When I started this project about 18 months ago, I got most of the code from another person who had worked on a similar project and have expanded and modified it to perform the tasks I need to perform. Considering I don't understand c++ (and programming in general) all that well, I just mostly followed the format of the original code, but wrote my own functions as needed.
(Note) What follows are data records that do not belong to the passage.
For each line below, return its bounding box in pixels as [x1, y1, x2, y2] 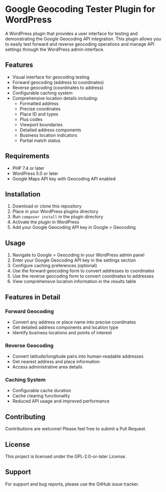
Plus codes [19, 116, 43, 122]
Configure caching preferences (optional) [12, 263, 98, 269]
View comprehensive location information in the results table [12, 279, 136, 285]
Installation [5, 190, 41, 198]
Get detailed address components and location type [12, 324, 119, 330]
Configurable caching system [12, 90, 73, 96]
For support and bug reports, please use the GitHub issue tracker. [5, 481, 140, 487]
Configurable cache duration [12, 388, 71, 394]
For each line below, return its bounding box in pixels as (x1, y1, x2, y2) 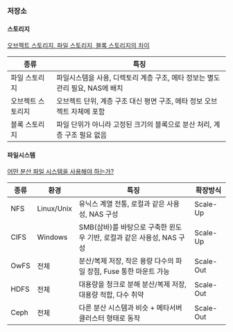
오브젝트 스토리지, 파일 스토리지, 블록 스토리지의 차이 (7, 42, 150, 50)
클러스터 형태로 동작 (78, 313, 141, 323)
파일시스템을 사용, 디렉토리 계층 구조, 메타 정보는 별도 (56, 73, 221, 82)
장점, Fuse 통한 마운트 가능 (87, 267, 170, 277)
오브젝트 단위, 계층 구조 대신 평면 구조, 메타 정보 (56, 96, 203, 106)
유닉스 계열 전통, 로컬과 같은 (78, 199, 165, 209)
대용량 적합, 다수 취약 (78, 290, 144, 299)
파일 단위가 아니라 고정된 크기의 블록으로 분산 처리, (56, 120, 212, 130)
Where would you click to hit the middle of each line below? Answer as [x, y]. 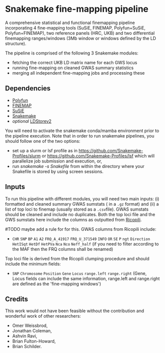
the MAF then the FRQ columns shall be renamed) [63, 249]
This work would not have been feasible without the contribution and [75, 311]
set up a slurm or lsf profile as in [45, 150]
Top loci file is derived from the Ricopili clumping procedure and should [77, 258]
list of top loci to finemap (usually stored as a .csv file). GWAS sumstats [77, 209]
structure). [16, 43]
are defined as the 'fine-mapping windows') [57, 284]
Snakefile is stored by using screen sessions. [58, 171]
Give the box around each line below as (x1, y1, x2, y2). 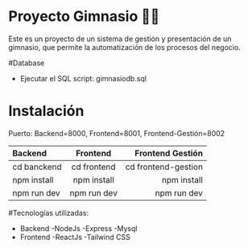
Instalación (8, 102, 85, 120)
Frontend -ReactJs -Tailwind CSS (19, 232, 130, 242)
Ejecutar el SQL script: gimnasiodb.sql (19, 73, 147, 83)
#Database (8, 58, 45, 68)
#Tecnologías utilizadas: (8, 208, 89, 217)
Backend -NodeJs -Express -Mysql (19, 223, 138, 233)
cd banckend (12, 161, 62, 172)
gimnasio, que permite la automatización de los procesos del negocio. (8, 42, 242, 52)
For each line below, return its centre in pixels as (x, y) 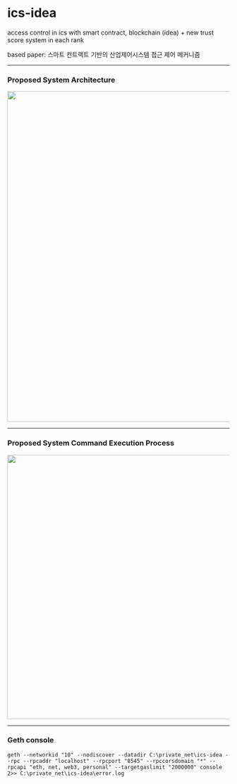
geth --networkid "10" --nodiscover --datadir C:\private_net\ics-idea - (118, 755)
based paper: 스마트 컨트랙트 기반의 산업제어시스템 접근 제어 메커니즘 (104, 54)
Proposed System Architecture (61, 80)
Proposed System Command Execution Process (91, 443)
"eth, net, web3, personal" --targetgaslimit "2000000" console (126, 767)
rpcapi (17, 767)
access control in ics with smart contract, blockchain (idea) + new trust (110, 32)
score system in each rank (46, 39)
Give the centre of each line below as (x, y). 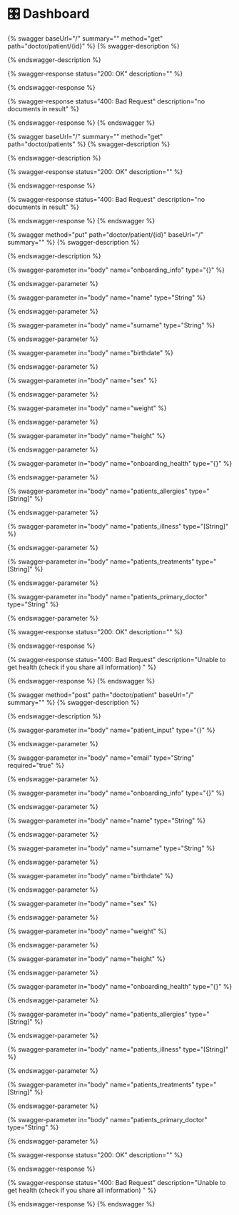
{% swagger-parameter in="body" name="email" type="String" (101, 758)
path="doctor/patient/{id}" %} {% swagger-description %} (93, 46)
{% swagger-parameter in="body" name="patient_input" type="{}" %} (111, 730)
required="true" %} (36, 765)
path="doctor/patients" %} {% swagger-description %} (89, 144)
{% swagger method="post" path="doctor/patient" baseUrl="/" (101, 695)
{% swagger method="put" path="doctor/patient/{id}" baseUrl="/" (106, 234)
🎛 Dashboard (49, 14)
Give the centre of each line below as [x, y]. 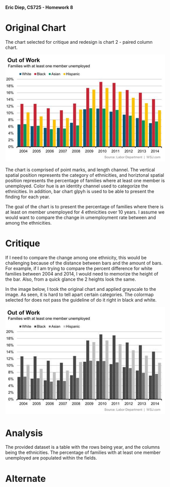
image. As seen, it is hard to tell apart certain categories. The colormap [79, 294]
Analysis [24, 433]
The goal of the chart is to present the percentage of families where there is [84, 207]
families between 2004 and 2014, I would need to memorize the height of [82, 274]
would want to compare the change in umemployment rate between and [81, 218]
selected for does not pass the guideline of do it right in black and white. [81, 300]
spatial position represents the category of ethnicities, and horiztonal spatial [85, 175]
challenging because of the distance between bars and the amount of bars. [84, 263]
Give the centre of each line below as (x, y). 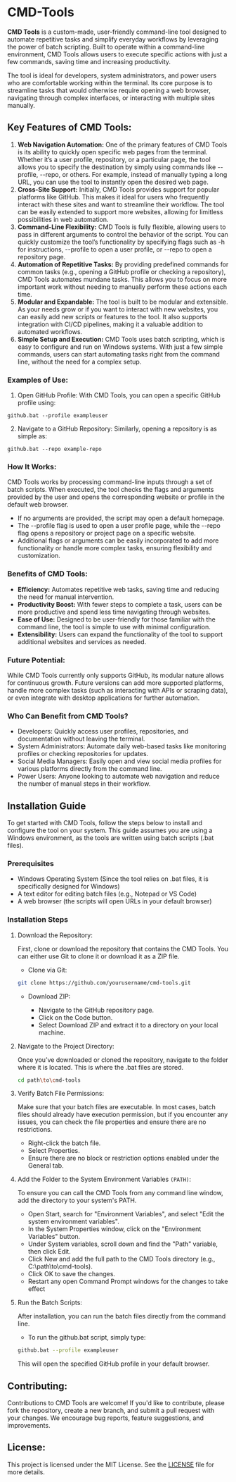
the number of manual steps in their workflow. (84, 784)
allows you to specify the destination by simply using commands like (117, 167)
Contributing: (38, 1386)
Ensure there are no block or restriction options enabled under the (124, 1158)
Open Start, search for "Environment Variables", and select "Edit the (126, 1214)
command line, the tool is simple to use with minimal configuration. (114, 626)
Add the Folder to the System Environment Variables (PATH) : (104, 1179)
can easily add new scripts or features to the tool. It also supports (112, 316)
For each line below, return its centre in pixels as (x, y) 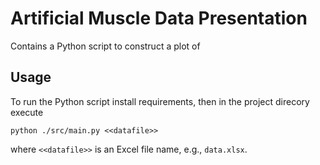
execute (27, 112)
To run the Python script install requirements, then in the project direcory (160, 101)
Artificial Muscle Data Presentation (159, 18)
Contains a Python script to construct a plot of (105, 46)
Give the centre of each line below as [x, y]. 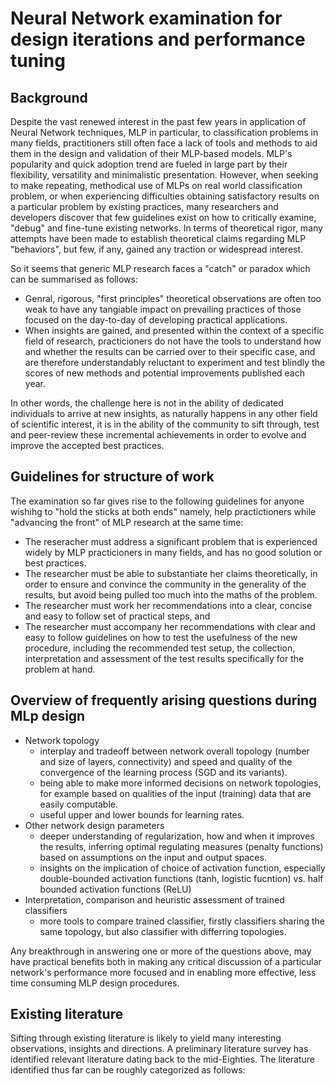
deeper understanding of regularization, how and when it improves [177, 836]
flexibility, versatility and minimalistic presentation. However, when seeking [164, 175]
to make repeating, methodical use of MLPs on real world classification [156, 185]
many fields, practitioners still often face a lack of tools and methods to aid [164, 143]
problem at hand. [60, 669]
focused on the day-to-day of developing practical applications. [156, 320]
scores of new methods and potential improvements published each [165, 373]
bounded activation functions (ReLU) [115, 889]
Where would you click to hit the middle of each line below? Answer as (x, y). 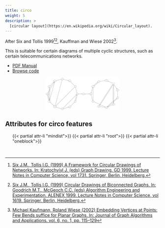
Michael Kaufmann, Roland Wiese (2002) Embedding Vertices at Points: (85, 210)
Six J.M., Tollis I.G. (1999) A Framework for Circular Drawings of (77, 165)
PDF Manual (25, 65)
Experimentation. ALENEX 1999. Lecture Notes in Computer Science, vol (85, 195)
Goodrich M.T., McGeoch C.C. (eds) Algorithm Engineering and (76, 190)
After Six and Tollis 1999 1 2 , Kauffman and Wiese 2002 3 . (61, 41)
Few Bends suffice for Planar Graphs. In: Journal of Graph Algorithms (82, 215)
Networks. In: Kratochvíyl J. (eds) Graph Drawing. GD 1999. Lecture (81, 170)
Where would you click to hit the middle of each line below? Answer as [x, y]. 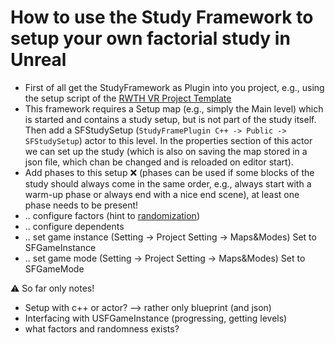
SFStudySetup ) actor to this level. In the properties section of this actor [168, 140]
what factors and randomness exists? [102, 328]
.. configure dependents [74, 226]
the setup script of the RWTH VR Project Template [128, 98]
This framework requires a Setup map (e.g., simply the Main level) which [174, 108]
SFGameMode [54, 268]
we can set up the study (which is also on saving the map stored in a [166, 151]
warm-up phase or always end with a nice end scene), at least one [162, 194]
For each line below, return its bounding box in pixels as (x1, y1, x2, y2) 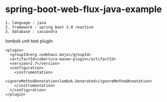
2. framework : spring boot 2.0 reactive (5, 24, 94, 30)
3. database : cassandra (5, 29, 58, 34)
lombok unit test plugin (5, 38, 53, 44)
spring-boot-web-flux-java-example (5, 4, 162, 15)
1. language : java (5, 20, 46, 25)
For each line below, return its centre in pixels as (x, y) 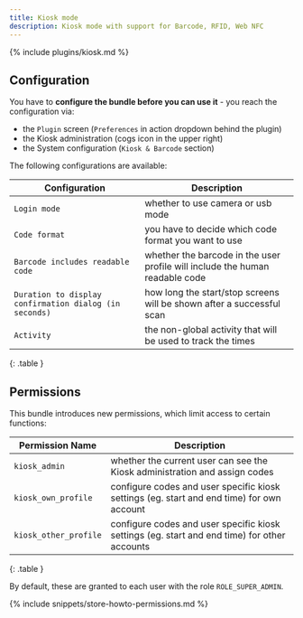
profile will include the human (207, 267)
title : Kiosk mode (44, 18)
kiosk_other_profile (58, 535)
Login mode (37, 209)
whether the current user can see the (189, 461)
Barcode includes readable (72, 262)
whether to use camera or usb (208, 203)
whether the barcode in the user (212, 256)
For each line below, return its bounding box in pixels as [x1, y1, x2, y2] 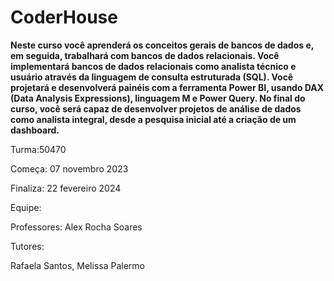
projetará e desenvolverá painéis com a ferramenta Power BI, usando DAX [10, 81, 325, 93]
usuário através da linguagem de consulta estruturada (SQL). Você [10, 71, 294, 83]
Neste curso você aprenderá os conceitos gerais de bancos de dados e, [10, 39, 315, 51]
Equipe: [10, 201, 42, 213]
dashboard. [10, 124, 60, 136]
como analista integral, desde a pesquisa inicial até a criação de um [10, 113, 297, 125]
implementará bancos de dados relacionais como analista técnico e [10, 60, 297, 72]
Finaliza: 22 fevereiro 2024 [10, 182, 122, 194]
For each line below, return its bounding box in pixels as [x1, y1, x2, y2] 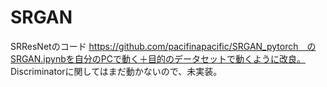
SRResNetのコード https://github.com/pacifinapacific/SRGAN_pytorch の [10, 40, 317, 52]
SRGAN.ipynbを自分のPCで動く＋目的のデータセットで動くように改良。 [10, 52, 306, 65]
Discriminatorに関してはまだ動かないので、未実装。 [10, 65, 223, 77]
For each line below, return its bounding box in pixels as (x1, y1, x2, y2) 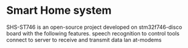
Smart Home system (6, 4, 112, 17)
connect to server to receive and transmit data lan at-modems (6, 36, 162, 43)
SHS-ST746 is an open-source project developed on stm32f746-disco (6, 23, 183, 31)
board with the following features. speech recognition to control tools (6, 29, 179, 37)
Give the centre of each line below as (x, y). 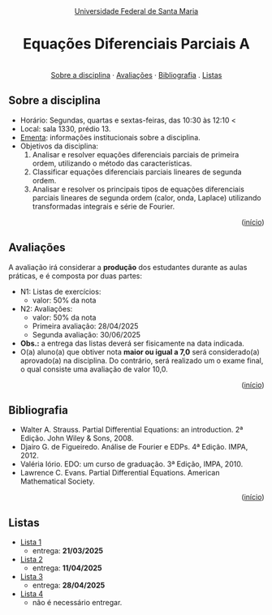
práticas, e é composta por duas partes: (75, 276)
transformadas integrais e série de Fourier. (104, 206)
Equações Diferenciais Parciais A (136, 44)
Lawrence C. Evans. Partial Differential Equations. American (120, 473)
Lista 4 (31, 594)
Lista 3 (31, 577)
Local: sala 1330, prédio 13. (65, 128)
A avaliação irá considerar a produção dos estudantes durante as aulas (128, 267)
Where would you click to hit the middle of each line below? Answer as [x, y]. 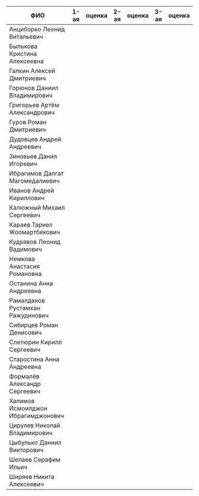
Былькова [23, 46]
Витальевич [26, 37]
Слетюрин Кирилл [36, 342]
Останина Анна [31, 283]
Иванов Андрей [32, 191]
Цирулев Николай [35, 426]
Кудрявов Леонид [35, 242]
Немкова [22, 259]
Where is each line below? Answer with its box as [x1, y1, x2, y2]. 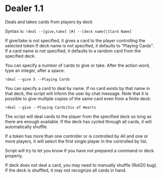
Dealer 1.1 [5, 3, 44, 14]
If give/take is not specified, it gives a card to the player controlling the [5, 37, 146, 44]
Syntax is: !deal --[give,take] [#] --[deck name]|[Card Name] [5, 28, 132, 34]
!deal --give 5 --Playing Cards [5, 77, 70, 82]
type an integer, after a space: [5, 67, 65, 73]
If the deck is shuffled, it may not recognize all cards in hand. [5, 167, 127, 173]
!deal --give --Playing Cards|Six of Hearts [5, 105, 96, 110]
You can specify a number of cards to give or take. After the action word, [5, 62, 150, 68]
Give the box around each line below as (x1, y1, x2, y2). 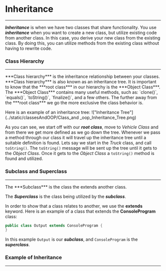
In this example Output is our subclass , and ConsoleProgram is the (5, 236, 138, 242)
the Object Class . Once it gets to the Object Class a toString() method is (5, 151, 155, 156)
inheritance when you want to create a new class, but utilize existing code (5, 30, 157, 36)
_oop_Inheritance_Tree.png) (80, 115, 137, 120)
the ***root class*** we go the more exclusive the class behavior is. (5, 100, 143, 106)
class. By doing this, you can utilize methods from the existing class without (5, 40, 160, 46)
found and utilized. (5, 155, 43, 161)
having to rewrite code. (5, 45, 52, 51)
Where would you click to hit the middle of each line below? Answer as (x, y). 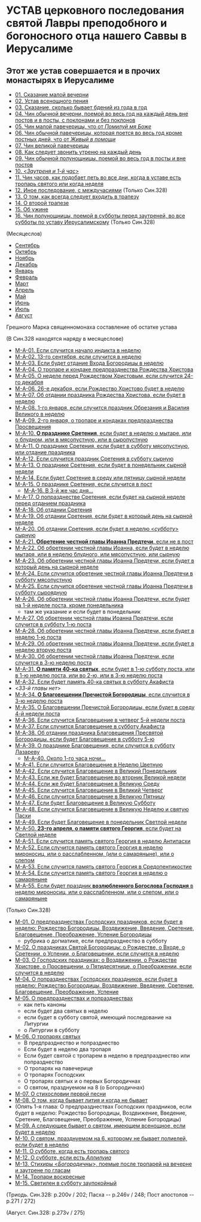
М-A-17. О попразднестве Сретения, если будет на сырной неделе (100, 497)
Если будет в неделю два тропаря (67, 1049)
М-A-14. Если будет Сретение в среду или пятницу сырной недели (100, 478)
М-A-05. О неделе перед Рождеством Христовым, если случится (99, 376)
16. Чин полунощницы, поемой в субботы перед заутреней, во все (100, 216)
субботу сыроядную (41, 592)
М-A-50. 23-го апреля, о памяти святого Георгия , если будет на (98, 828)
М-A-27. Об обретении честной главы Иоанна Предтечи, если (94, 618)
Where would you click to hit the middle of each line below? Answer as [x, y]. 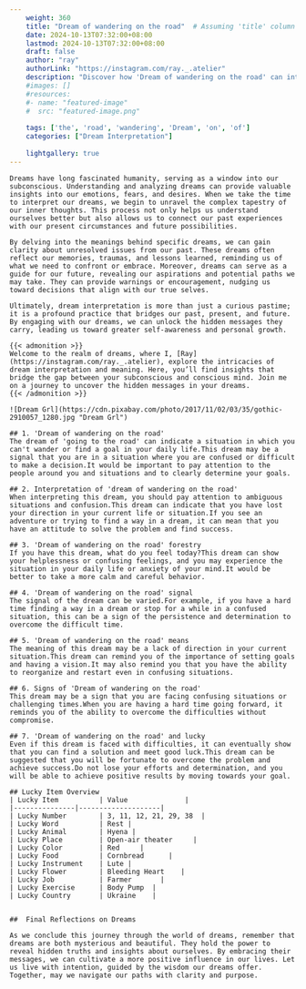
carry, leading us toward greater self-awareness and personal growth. [148, 330]
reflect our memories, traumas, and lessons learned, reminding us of [146, 258]
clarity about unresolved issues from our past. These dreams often [142, 250]
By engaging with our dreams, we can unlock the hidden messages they [146, 321]
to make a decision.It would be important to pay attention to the [140, 465]
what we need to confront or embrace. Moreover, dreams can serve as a [148, 266]
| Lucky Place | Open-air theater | [103, 840]
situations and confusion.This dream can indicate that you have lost [146, 505]
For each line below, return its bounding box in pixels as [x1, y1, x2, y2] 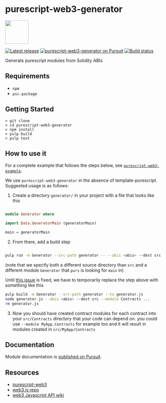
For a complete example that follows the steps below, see [5, 162, 123, 168]
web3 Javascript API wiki [12, 392, 65, 398]
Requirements [5, 72, 50, 80]
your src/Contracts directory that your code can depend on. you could [12, 316, 158, 322]
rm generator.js [5, 301, 39, 306]
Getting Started [5, 105, 54, 113]
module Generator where [5, 212, 55, 217]
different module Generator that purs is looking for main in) [5, 267, 124, 273]
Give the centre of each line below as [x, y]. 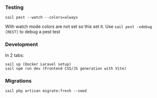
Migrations [18, 81]
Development [22, 45]
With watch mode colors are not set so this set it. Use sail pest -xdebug [79, 26]
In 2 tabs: [15, 55]
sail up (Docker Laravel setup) [38, 64]
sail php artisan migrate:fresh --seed [46, 91]
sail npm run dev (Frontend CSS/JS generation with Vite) [66, 68]
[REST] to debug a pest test [33, 32]
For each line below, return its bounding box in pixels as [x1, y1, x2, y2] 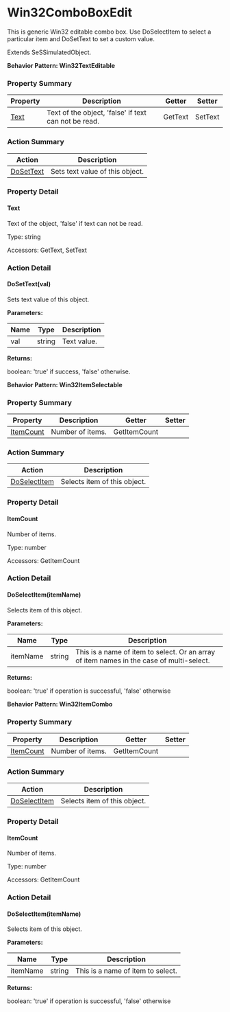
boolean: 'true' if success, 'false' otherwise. [7, 367, 131, 376]
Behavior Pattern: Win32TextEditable [7, 61, 115, 69]
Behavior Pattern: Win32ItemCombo [7, 700, 113, 708]
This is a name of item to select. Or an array [75, 647, 216, 656]
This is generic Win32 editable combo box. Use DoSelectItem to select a [7, 27, 212, 36]
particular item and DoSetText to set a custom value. [7, 34, 155, 43]
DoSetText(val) [7, 280, 51, 288]
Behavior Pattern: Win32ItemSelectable [7, 380, 123, 389]
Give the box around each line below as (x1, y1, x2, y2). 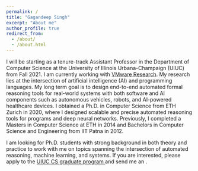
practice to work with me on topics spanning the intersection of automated (6, 145, 189, 152)
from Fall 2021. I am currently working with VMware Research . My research (6, 71, 190, 78)
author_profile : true (6, 25, 60, 31)
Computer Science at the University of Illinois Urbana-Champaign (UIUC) (6, 64, 185, 71)
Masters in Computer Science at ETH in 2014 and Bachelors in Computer (6, 121, 184, 128)
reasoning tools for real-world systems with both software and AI (6, 90, 165, 97)
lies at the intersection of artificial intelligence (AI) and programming (6, 77, 173, 84)
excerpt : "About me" (6, 20, 58, 26)
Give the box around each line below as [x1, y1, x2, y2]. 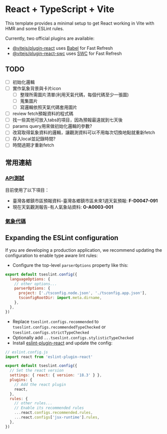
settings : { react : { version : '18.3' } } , [10, 373, 102, 378]
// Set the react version [10, 368, 64, 373]
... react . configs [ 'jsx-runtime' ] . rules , [14, 415, 100, 420]
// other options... [14, 281, 57, 286]
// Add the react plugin [14, 382, 66, 387]
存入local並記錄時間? [12, 136, 56, 142]
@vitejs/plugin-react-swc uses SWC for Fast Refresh [12, 50, 122, 56]
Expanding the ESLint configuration [5, 234, 119, 242]
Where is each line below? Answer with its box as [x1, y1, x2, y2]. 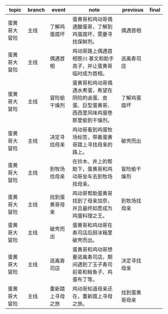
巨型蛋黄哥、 [82, 102, 112, 109]
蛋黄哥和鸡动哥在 [72, 222, 112, 229]
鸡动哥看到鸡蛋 [72, 126, 107, 133]
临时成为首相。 [72, 70, 107, 77]
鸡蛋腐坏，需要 [72, 31, 107, 37]
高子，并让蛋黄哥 [72, 62, 112, 69]
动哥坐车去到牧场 [72, 173, 112, 180]
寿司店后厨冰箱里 [72, 229, 112, 236]
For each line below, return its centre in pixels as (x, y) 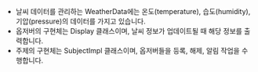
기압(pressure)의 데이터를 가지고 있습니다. (81, 21)
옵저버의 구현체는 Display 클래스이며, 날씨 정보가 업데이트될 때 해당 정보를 (129, 31)
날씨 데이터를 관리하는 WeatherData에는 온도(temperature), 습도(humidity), (133, 11)
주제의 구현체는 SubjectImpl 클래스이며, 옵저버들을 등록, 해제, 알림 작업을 (128, 50)
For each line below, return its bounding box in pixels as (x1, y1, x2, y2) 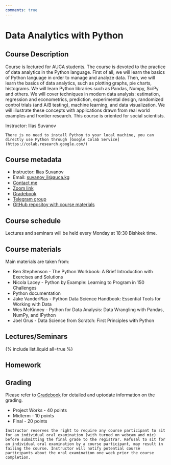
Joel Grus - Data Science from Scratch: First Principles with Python (12, 317, 155, 324)
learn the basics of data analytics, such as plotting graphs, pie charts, (5, 80, 152, 86)
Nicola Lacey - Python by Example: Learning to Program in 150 (12, 279, 144, 286)
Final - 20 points (12, 418, 47, 424)
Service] (101, 137, 120, 142)
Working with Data (12, 301, 52, 308)
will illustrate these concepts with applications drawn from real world (5, 107, 150, 113)
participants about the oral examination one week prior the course (5, 451, 154, 456)
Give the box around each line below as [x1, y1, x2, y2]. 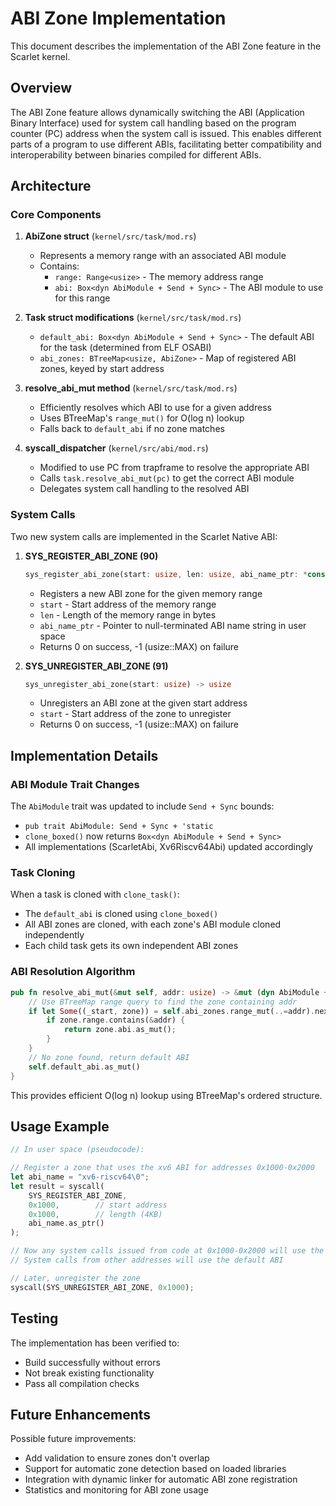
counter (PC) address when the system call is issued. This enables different [10, 127, 322, 139]
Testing [10, 1310, 59, 1327]
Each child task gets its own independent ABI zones [24, 940, 239, 952]
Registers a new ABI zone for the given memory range [39, 587, 263, 599]
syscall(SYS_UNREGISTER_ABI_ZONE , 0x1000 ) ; [10, 1282, 195, 1292]
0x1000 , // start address [28, 1200, 168, 1210]
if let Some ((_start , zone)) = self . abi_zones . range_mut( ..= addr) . [28, 1006, 315, 1016]
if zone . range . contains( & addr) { [46, 1015, 186, 1026]

I'm sure I could reduce the size of the main() function substantially, but don't see how I could possibly reduce it to fewer than several hundred lines.
I don't want to waste your time with basic questions, so if you know of a good reference that explains this, I'd be happy to peruse it :)
clanmjc,
I was considering using references as another method of optimization. I don't know anything about pointers, so I will have to look into that. Thanks for your input :)
Considering I don't understand c++ (and programming in general) all that well, I just mostly followed the format of the original code, but wrote my own functions as needed.
Given that your experience is very little, I will give you the simplest of all suggestions and that is to (since you know how to create functions), create function that delegate the instructions that you already have in main.
My meaning in code:
1 2 3 4 5 6 7
int main() //Main has thousands of lines of code
{
//For 100 lines of code the following instructions do something with a container
//For the next 50 lines of code these instructions take the results of that container and do something else
//For 500 lines of code bla bla bla
//...
}
Now start taking those blocks of "functionality" and incorporate them into a function (passing parameters that are needed and returning results if needed), so main now looks like this...
1 2 3 4 5 6 7
int main() //Main has thousands of lines of code
{
doSomethingWithContainer(param1, param2, param3);
doSomethingWithResultingContainer();
doSomethingForTheRestOfTheProgram(param1,param2);
//...
}
These are terrible names by the way just an example, but what you end up with is a main that calls three functions (so only 3 lines of code), in these functions they may also be calling other functions that perform a task. (Don't take my numbers literally and that includes having only 3 functions in main).
Normally you would probably have classes etc. but it sounds like that would open an entire new can of worms for you, either way, the way I clean up code is look at it and if I cant immediately know what it's doing then I can probably do something like, functionize it, objectize it, structureize it to make it instantly reveal what it's intent is. Your experience is probably going to limit you to functionizing, which will be good (if you are wanting to learn).
Thanks heaps for that advice. I'm working on my PhD in physics, so I don't have the time to be programming anything that will not save time in the long run, but having the code structure in that form should make it easier to follow and save me time. Objects etc. may be something I can incorporate into future code if I have the time to learn, and I think that would be great.
I'm also using programming as a functional part of my PhD, while not having any actual programming background. I find that improving my programming skills has helped me to greatly reduce the time it takes to get from an idea to results, just because it takes me less time to translate ideas to code, and less time to translate code to working code.
(It's sad that I still have to differentiate between two types of "code".)